##### DATA FOR THIS TASK

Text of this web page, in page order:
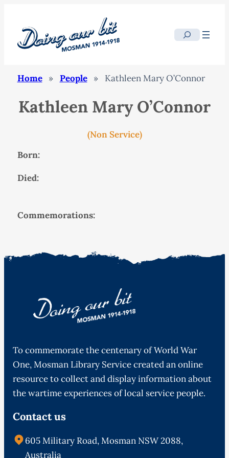
Search
Home » People » Kathleen Mary O’Connor
Kathleen Mary O’Connor
(Non Service)
Born:
Died:
Commemorations:
To commemorate the centenary of World War
One, Mosman Library Service created an online
resource to collect and display information about
the wartime experiences of local service people.
Contact us
605 Military Road, Mosman NSW 2088,
Australia
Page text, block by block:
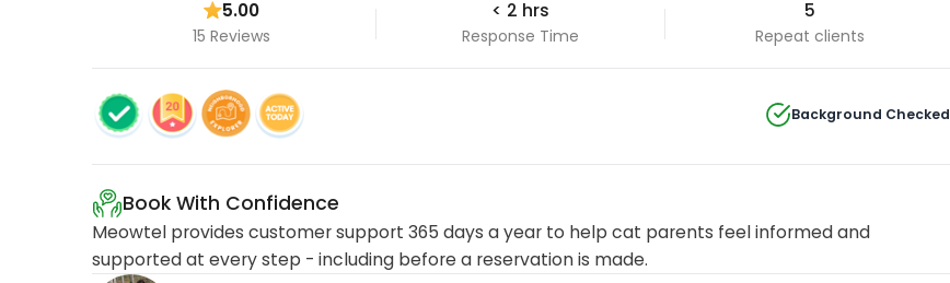
5.00
15 Reviews
< 2 hrs
Response Time
5
Repeat clients
Background Checked
Book With Confidence
Meowtel provides customer support 365 days a year to help cat parents feel informed and
supported at every step - including before a reservation is made.
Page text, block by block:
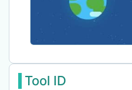
Tool ID
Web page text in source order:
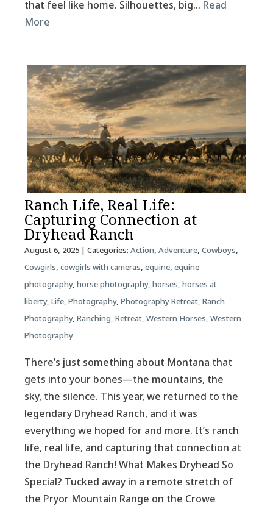
that feel like home. Silhouettes, big… Read
More
Ranch Life, Real Life:
Capturing Connection at
Dryhead Ranch
August 6, 2025| Categories: Action, Adventure, Cowboys,
Cowgirls, cowgirls with cameras, equine, equine
photography, horse photography, horses, horses at
liberty, Life, Photography, Photography Retreat, Ranch
Photography, Ranching, Retreat, Western Horses, Western
Photography
There’s just something about Montana that
gets into your bones—the mountains, the
sky, the silence. This year, we returned to the
legendary Dryhead Ranch, and it was
everything we hoped for and more. It’s ranch
life, real life, and capturing that connection at
the Dryhead Ranch! What Makes Dryhead So
Special? Tucked away in a remote stretch of
the Pryor Mountain Range on the Crowe
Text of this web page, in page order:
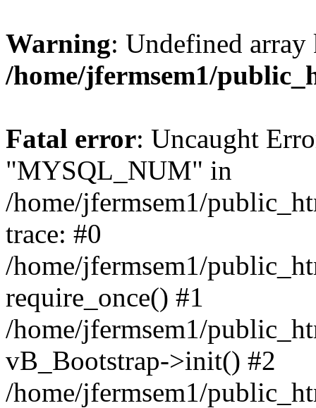
Warning: Undefined
/home/jfermsem1/
Fatal error: Uncaught
"MYSQL_NUM" in
/home/jfermsem1/
trace: #0
/home/jfermsem1/
require_once() #1
/home/jfermsem1/
vB_Bootstrap->init() #2
/home/jfermsem1/
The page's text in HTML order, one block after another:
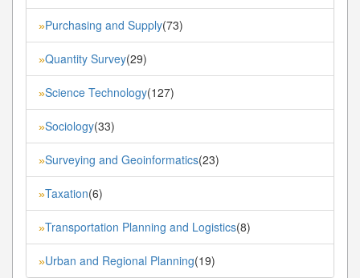
»Purchasing and Supply(73)
»Quantity Survey(29)
»Science Technology(127)
»Sociology(33)
»Surveying and Geoinformatics(23)
»Taxation(6)
»Transportation Planning and Logistics(8)
»Urban and Regional Planning(19)
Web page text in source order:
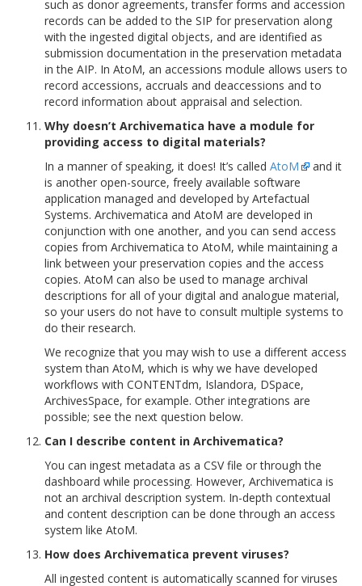
such as donor agreements, transfer forms and accession
records can be added to the SIP for preservation along
with the ingested digital objects, and are identified as
submission documentation in the preservation metadata
in the AIP. In AtoM, an accessions module allows users to
record accessions, accruals and deaccessions and to
record information about appraisal and selection.
Why doesn’t Archivematica have a module for
providing access to digital materials?
In a manner of speaking, it does! It’s called AtoM
and it
is another open-source, freely available software
application managed and developed by Artefactual
Systems. Archivematica and AtoM are developed in
conjunction with one another, and you can send access
copies from Archivematica to AtoM, while maintaining a
link between your preservation copies and the access
copies. AtoM can also be used to manage archival
descriptions for all of your digital and analogue material,
so your users do not have to consult multiple systems to
do their research.
We recognize that you may wish to use a different access
system than AtoM, which is why we have developed
workflows with CONTENTdm, Islandora, DSpace,
ArchivesSpace, for example. Other integrations are
possible; see the next question below.
Can I describe content in Archivematica?
You can ingest metadata as a CSV file or through the
dashboard while processing. However, Archivematica is
not an archival description system. In-depth contextual
and content description can be done through an access
system like AtoM.
How does Archivematica prevent viruses?
All ingested content is automatically scanned for viruses
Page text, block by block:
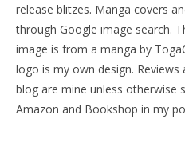
release blitzes. Manga covers
through Google image search.
image is from a manga by
logo is my own design.
blog are mine unless otherwise
Amazon and Bookshop in my
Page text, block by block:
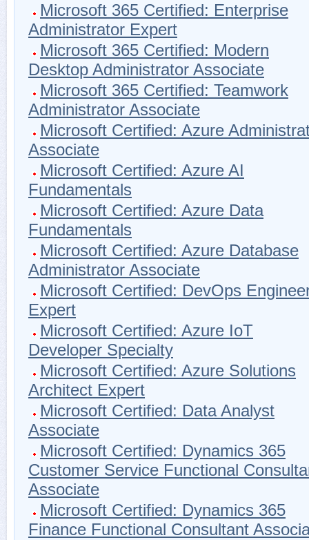
Microsoft 365 Certified: Enterprise
Administrator Expert
Microsoft 365 Certified: Modern
Desktop Administrator Associate
Microsoft 365 Certified: Teamwork
Administrator Associate
Microsoft Certified: Azure
Associate
Microsoft Certified: Azure AI
Fundamentals
Microsoft Certified: Azure Data
Fundamentals
Microsoft Certified: Azure Database
Administrator Associate
Microsoft Certified: DevOps
Expert
Microsoft Certified: Azure IoT
Developer Specialty
Microsoft Certified: Azure Solutions
Architect Expert
Microsoft Certified: Data Analyst
Associate
Microsoft Certified: Dynamics 365
Customer Service Functional
Associate
Microsoft Certified: Dynamics 365
Finance Functional Consultant
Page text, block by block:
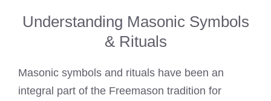
Understanding Masonic Symbols
& Rituals
Masonic symbols and rituals have been an
integral part of the Freemason tradition for
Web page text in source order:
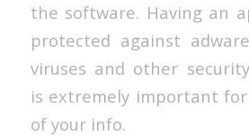
the software. Having an
protected against
viruses and other
is extremely important
of your info.
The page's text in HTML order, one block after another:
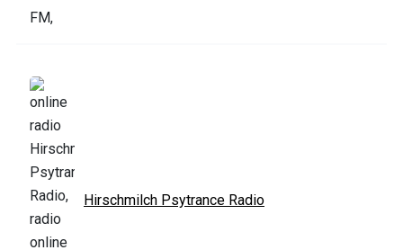
Hirschmilch Psytrance Radio

##########

- REQUIREMENT -
Gather up, from the records above, each line where the word "archival" appears.

- ANSWER FOR THIS EXERCISE -
copies. AtoM can also be used to manage archival
not an archival description system. In-depth contextual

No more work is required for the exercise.